* [What you have to do]: From the records below, count the lines holding the string "elections". Only the number is wanted.
▶
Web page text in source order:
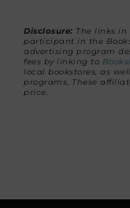
Disclosure: The links in
participant in the
advertising program
fees by linking to
local bookstores, as
programs. These
price.
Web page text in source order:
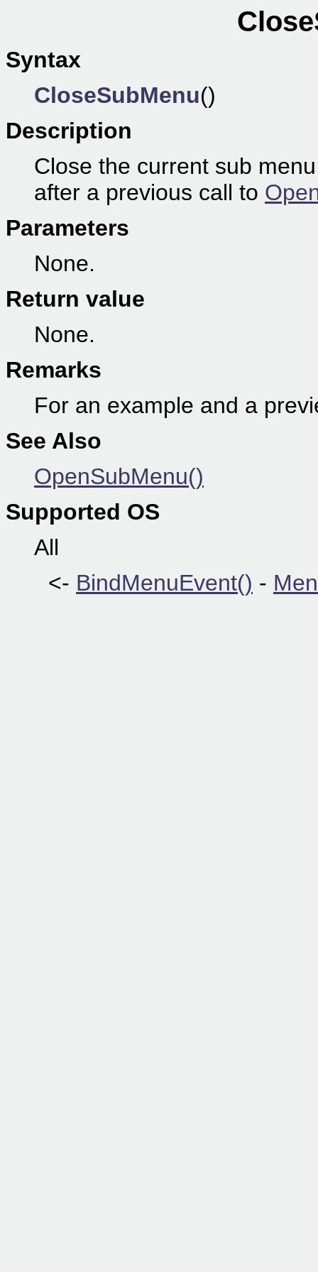
Syntax
CloseSubMenu()
Description
Close the current sub
after a previous call to
Parameters
None.
Return value
None.
Remarks
For an example and a
See Also
OpenSubMenu()
Supported OS
All
<- BindMenuEvent() -
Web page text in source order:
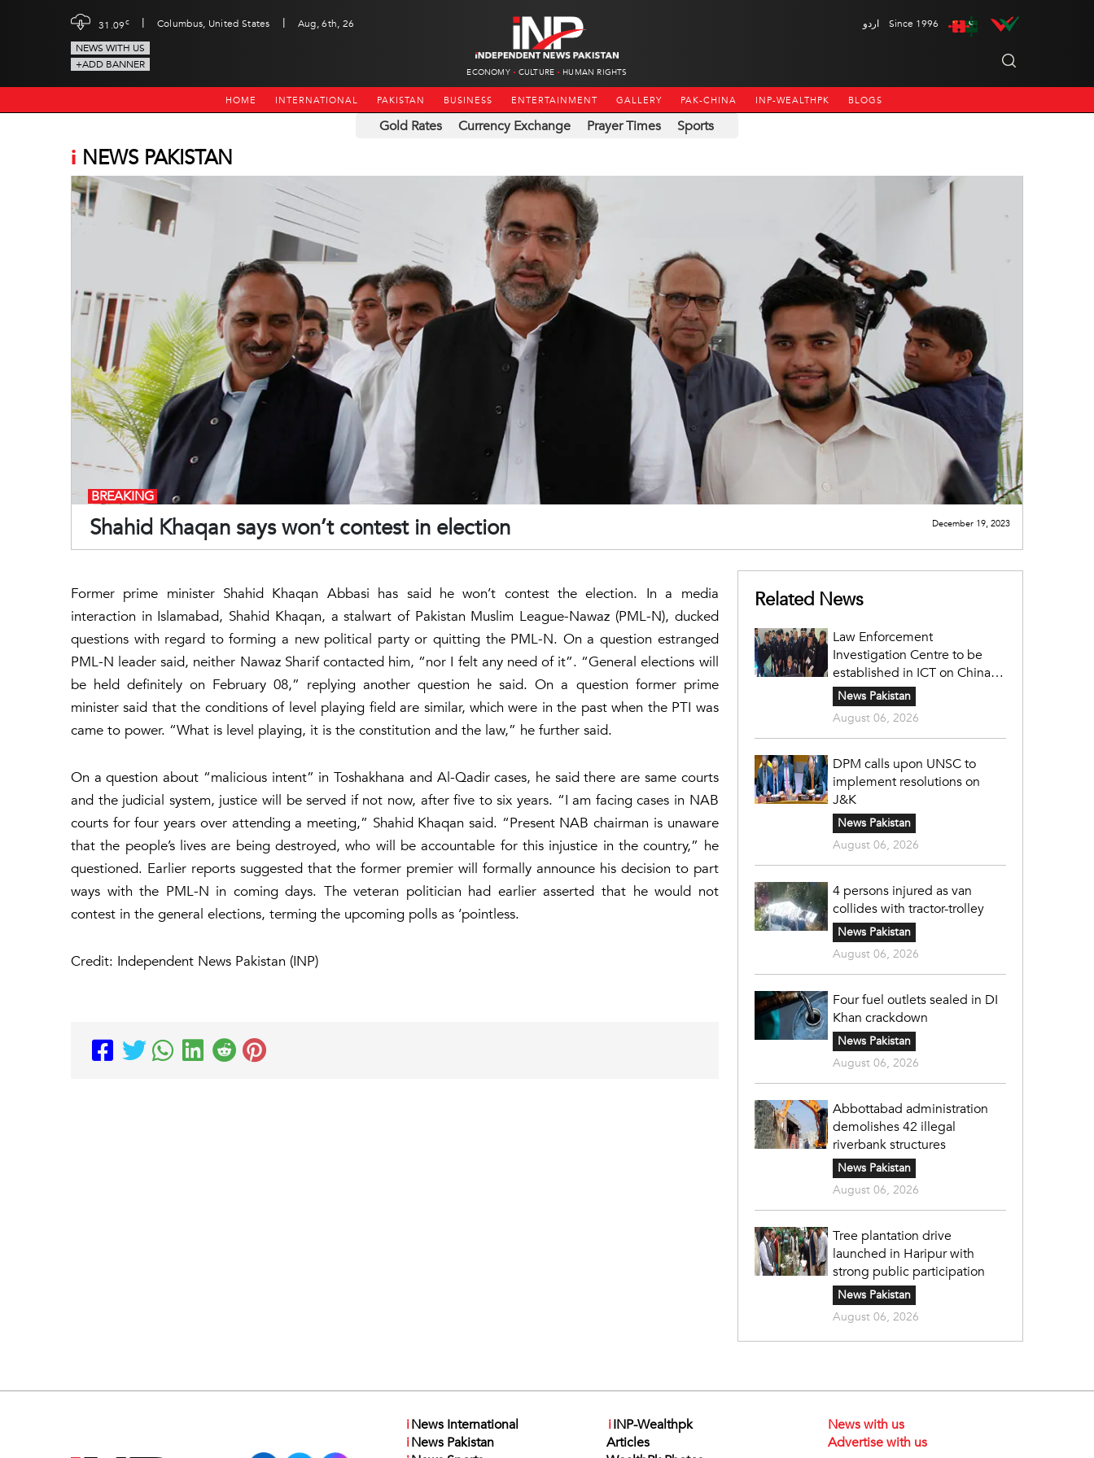
31.09c | Columbus, United States |
Aug, 6th, 26
NEWS WITH US
+ADD BANNER
ECONOMY CULTURE HUMAN RIGHTS
اردو Since 1996
HOME INTERNATIONAL PAKISTAN BUSINESS ENTERTAINMENT GALLERY PAK-CHINA INP-WEALTHPK BLOGS
Gold Rates Currency Exchange Prayer Times Sports
i NEWS PAKISTAN
Shahid Khaqan says won’t contest in election
BREAKING
December 19, 2023
Former prime minister Shahid Khaqan Abbasi has said he won’t contest the election. In a media
interaction in Islamabad, Shahid Khaqan, a stalwart of Pakistan Muslim League-Nawaz (PML-N), ducked
questions with regard to forming a new political party or quitting the PML-N. On a question estranged
PML-N leader said, neither Nawaz Sharif contacted him, “nor I felt any need of it”. “General elections will
be held definitely on February 08,” replying another question he said. On a question former prime
minister said that the conditions of level playing field are similar, which were in the past when the PTI was
came to power. “What is level playing, it is the constitution and the law,” he further said.
On a question about “malicious intent” in Toshakhana and Al-Qadir cases, he said there are same courts
and the judicial system, justice will be served if not now, after five to six years. “I am facing cases in NAB
courts for four years over attending a meeting,” Shahid Khaqan said. “Present NAB chairman is unaware
that the people’s lives are being destroyed, who will be accountable for this injustice in the country,” he
questioned. Earlier reports suggested that the former premier will formally announce his decision to part
ways with the PML-N in coming days. The veteran politician had earlier asserted that he would not
contest in the general elections, terming the upcoming polls as ‘pointless.
Credit: Independent News Pakistan (INP)
Related News
Law Enforcement
Investigation Centre to be
established in ICT on China's
model: Naqvi
News Pakistan
August 06, 2026
DPM calls upon UNSC to
implement resolutions on
J&K
News Pakistan
August 06, 2026
4 persons injured as van
collides with tractor-trolley
News Pakistan
August 06, 2026
Four fuel outlets sealed in DI
Khan crackdown
News Pakistan
August 06, 2026
Abbottabad administration
demolishes 42 illegal
riverbank structures
News Pakistan
August 06, 2026
Tree plantation drive
launched in Haripur with
strong public participation
News Pakistan
August 06, 2026
iNews International
iNews Pakistan
iINP-Wealthpk
Articles
News with us
Advertise with us
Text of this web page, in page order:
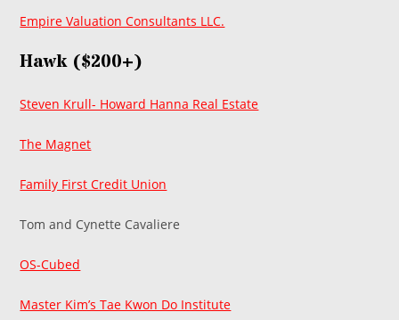
Empire Valuation Consultants LLC.
Hawk ($200+)
Steven Krull- Howard Hanna Real Estate
The Magnet
Family First Credit Union
Tom and Cynette Cavaliere
OS-Cubed
Master Kim’s Tae Kwon Do Institute
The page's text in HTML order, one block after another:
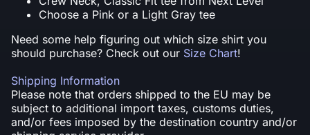
Choose a Pink or a Light Gray tee
Need some help figuring out which size shirt you
should purchase? Check out our Size Chart!
Shipping Information
Please note that orders shipped to the EU may be
subject to additional import taxes, customs duties,
and/or fees imposed by the destination country and/or
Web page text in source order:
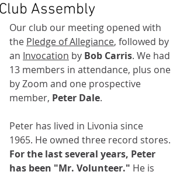
Assembly
Our club our meeting opened with
the Pledge of Allegiance, followed by
an Invocation by Bob Carris. We had
13 members in attendance, plus one
by Zoom and one prospective
member, Peter Dale.
Peter has lived in Livonia since
1965. He owned three record stores.
For the last several years, Peter
has been "Mr. Volunteer." He is
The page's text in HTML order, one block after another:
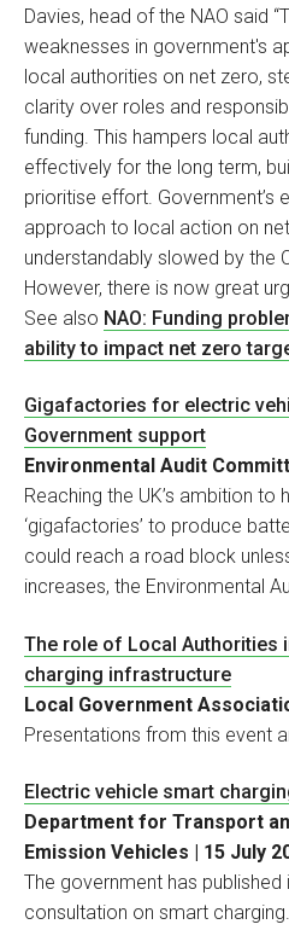
Davies, head of the NAO said
weaknesses in government's
local authorities on net zero,
clarity over roles and
funding. This hampers local
effectively for the long term,
prioritise effort. Government’s
approach to local action on
understandably slowed by the
However, there is now great
See also NAO: Funding
ability to impact net zero
Gigafactories for electric
Government support
Environmental Audit
Reaching the UK’s ambition to
‘gigafactories’ to produce
could reach a road block
increases, the Environmental
The role of Local Authorities
charging infrastructure
Local Government
Presentations from this event
Electric vehicle smart
Department for Transport
Emission Vehicles | 15 July
The government has
consultation on smart
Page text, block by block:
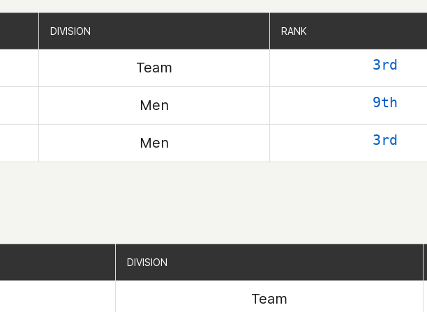
DIVISION RANK
Team 3rd
Men 9th
Men 3rd
DIVISION RANK
DIVISION
Team
DIVISION
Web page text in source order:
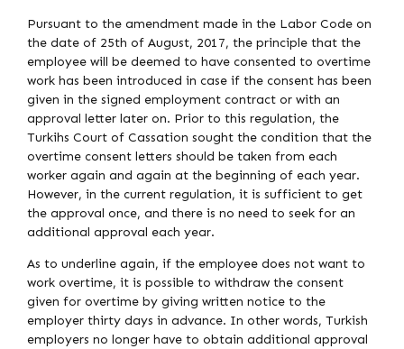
◀
* [Response to the task]: 2